1. a field can be marked "public" (the default), "readonly", "private", and also "protected" or "world_access"
- "public", "readonly" and "private" make a private field, direct access only from its creator class (plus @@ below)
- "protected" makes a field to which direct access with @ is possible from subclasses, too
- "world_access" makes a field to which direct access with @ is possible from anywhere.
With an explicit warning in the documentation that "protected" and "world" break encapsulation and should be used rarely and with caution.

2. when/if at all there is time to think this through thoroughly, a couple of other modifiers could be added, e.g., "cloned" or "lazy" or "synchronized". It's rather arguable which of them belong to the language and which better to stay annotations

3. accessors are generated
- both for "public"
- getter for "readonly"
- none for the other three, unless they are marked "readonly" (which generated getter) or "readwrite" (which generates both)
As always, if an accessor is already implemented, it won't be generated.
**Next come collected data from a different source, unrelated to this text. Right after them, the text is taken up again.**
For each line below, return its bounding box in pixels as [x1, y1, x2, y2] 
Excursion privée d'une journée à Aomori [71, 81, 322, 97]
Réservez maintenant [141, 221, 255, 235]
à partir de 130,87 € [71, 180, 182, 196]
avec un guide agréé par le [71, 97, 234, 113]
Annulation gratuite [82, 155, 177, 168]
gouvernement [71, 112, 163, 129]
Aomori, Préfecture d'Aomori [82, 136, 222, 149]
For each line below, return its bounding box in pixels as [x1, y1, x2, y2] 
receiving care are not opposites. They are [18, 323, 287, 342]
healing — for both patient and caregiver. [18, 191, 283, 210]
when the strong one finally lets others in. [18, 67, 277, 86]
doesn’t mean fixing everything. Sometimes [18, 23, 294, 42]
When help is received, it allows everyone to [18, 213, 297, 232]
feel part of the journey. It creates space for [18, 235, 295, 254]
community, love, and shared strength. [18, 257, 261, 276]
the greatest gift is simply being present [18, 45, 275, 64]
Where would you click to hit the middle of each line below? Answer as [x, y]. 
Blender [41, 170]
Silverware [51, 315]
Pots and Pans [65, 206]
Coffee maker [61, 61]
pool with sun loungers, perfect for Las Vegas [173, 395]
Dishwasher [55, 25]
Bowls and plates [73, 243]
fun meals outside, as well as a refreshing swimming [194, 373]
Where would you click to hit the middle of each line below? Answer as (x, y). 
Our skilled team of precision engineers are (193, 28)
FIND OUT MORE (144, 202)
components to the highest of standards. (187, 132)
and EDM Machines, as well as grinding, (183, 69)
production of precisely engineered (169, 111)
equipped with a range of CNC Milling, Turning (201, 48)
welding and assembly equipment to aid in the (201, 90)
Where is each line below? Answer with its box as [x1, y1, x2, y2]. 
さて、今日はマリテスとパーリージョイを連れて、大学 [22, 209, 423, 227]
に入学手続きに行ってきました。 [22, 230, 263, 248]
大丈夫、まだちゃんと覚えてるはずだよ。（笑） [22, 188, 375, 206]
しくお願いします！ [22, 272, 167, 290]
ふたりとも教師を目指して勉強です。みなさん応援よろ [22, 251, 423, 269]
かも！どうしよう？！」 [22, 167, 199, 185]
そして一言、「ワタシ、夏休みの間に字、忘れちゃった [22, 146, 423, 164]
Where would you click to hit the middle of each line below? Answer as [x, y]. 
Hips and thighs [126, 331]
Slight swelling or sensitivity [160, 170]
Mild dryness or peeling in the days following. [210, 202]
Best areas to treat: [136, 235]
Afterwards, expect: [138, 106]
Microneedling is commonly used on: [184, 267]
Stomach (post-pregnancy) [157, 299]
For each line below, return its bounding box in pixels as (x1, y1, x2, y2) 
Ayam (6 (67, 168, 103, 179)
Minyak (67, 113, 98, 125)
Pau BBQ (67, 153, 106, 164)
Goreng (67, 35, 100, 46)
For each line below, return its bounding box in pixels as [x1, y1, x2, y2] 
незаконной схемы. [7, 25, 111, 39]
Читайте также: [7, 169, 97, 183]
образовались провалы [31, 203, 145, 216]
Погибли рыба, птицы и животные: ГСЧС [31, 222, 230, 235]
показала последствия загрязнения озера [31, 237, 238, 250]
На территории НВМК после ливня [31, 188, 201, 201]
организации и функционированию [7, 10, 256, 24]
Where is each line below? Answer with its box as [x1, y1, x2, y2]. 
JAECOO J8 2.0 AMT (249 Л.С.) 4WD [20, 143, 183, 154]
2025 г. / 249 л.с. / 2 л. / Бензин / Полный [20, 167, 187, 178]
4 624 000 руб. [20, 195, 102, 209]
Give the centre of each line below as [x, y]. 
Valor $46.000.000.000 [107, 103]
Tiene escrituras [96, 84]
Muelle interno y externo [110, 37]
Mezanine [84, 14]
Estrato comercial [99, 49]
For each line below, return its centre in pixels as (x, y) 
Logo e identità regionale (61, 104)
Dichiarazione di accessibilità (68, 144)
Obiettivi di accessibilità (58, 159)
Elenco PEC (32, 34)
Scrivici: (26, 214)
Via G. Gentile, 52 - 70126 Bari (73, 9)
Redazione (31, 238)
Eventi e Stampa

If some extra modifiers as mentioned in (2) are added, they of course change the accessor contents, e.g., "cloned" would turn "@field=value" to "@field=value.clone()" etc.

4. there's only one way for direct field access, '@'. Nothing else ever works!
- the class which declared the field can use this.@foo or @foo with exactly same semantic
- with "protected" fields the same can do its subclasses
- with "world" whomever anywhere can use foo.@bar
- and, as a special tool for unit checks and other dirty work, always anybody anywhere can use foo.@@bar to access directly any field, regardless its type and owner. With an explicit warning, yadda yadda.

5. the property access foo.bar consistently and always uses only accessors, never ever accesses fields directly. If appropriate accessor does not exist, it always fails.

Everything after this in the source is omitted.